* Extracted material
++++++++
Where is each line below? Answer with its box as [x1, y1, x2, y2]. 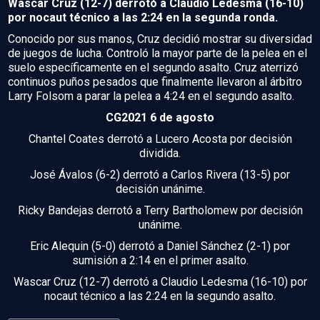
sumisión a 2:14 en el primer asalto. [71, 253, 249, 267]
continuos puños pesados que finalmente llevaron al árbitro [8, 74, 302, 89]
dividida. [139, 146, 181, 160]
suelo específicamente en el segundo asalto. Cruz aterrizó [8, 60, 299, 74]
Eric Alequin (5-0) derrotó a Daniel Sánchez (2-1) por [30, 239, 290, 253]
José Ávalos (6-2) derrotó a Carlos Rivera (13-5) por [30, 167, 290, 181]
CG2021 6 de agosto [106, 110, 214, 124]
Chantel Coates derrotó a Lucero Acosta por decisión [28, 131, 292, 146]
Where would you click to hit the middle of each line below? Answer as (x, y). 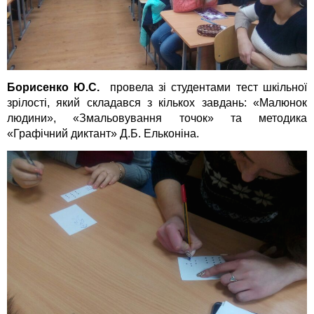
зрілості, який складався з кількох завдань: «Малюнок (157, 102)
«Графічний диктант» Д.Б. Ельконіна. (103, 133)
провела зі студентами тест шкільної (206, 87)
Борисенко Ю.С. (56, 87)
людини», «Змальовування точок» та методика (157, 118)
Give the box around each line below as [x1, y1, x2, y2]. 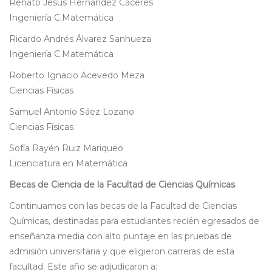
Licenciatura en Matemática [9, 158, 127, 169]
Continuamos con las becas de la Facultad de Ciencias [9, 200, 237, 212]
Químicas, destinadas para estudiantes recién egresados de [9, 216, 259, 227]
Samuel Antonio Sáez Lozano [9, 106, 134, 118]
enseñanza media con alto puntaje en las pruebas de [9, 231, 232, 242]
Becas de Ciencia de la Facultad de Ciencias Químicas [9, 179, 235, 191]
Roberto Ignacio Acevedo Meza [9, 70, 144, 81]
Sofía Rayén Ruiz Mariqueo [9, 143, 123, 154]
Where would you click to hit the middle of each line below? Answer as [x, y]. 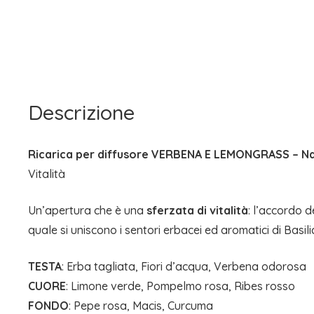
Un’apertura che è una [87, 210]
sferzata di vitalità [197, 210]
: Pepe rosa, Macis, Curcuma [141, 305]
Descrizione [81, 112]
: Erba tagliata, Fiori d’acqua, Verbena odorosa [184, 266]
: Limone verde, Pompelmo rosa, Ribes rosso [180, 286]
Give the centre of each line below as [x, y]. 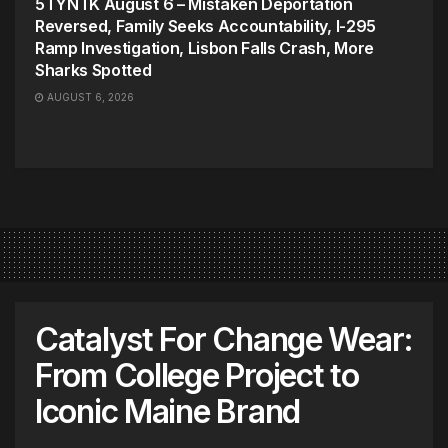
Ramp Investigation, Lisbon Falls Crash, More [204, 47]
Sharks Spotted [93, 69]
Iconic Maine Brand [167, 411]
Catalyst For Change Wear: [224, 339]
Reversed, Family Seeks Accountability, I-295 [205, 25]
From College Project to [197, 375]
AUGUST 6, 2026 [89, 96]
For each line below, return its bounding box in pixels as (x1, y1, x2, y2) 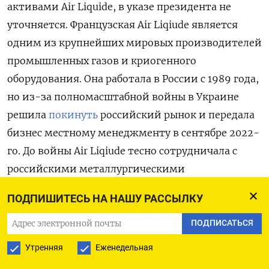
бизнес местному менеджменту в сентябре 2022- (7, 126, 259, 139)
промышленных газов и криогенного (7, 54, 196, 67)
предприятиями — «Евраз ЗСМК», (7, 180, 184, 193)
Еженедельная (95, 242, 153, 253)
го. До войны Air (7, 144, 88, 157)
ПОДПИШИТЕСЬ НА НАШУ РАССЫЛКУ (7, 192, 203, 205)
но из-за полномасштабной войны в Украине (7, 90, 239, 103)
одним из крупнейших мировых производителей (7, 36, 262, 49)
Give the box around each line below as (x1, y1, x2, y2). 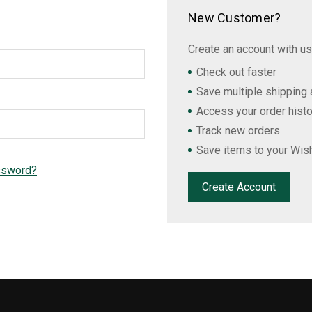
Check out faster (196, 65, 276, 79)
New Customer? (188, 10, 281, 25)
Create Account (202, 180, 276, 194)
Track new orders (196, 124, 280, 137)
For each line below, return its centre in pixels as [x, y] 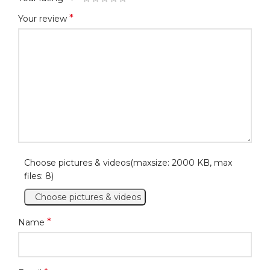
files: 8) [39, 176]
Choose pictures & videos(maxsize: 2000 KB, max [128, 162]
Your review [44, 18]
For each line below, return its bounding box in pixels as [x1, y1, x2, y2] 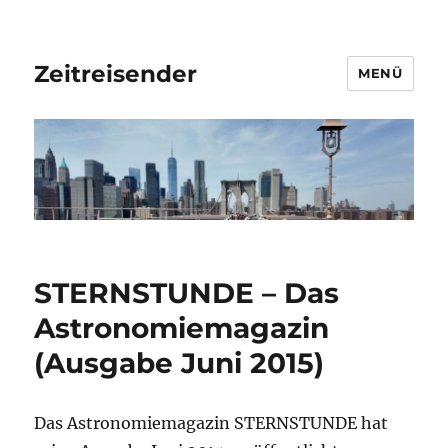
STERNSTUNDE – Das [34, 275, 340, 310]
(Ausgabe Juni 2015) [34, 345, 325, 380]
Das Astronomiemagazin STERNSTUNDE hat [34, 412, 389, 433]
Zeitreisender [34, 59, 198, 88]
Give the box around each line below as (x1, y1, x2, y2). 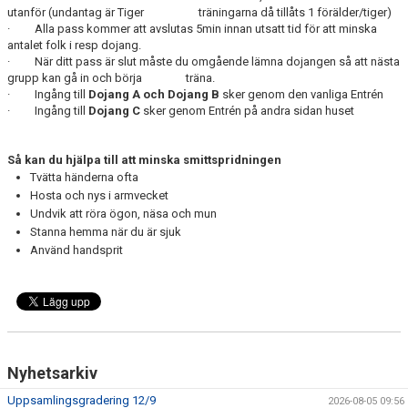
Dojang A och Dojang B (88, 87, 219, 101)
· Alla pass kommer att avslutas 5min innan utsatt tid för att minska (7, 22, 377, 36)
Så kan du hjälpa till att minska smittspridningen (7, 153, 281, 167)
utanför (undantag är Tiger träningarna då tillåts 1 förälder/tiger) (7, 5, 392, 19)
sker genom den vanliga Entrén (219, 87, 383, 101)
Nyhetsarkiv (7, 363, 97, 382)
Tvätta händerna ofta (30, 170, 138, 184)
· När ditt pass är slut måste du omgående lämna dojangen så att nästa (7, 55, 400, 68)
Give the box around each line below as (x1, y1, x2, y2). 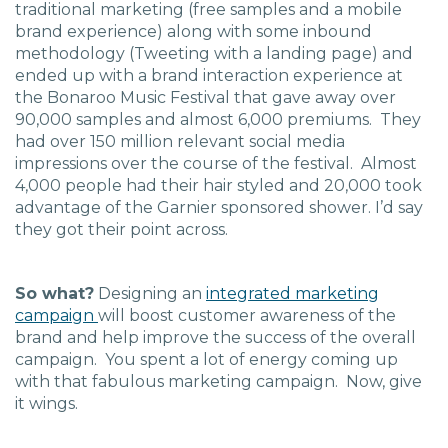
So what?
++++++++
Reproduce word for word the lines from the line with "Tvätta händerna ofta (30, 170, 138, 184)" to the end of the entries above, both included, but leave the pictures out.

Tvätta händerna ofta (30, 170, 138, 184)
· När ditt pass är slut måste du omgående lämna dojangen så att nästa (7, 55, 400, 68)
Give the box around each line below as (x1, y1, x2, y2). 
So what?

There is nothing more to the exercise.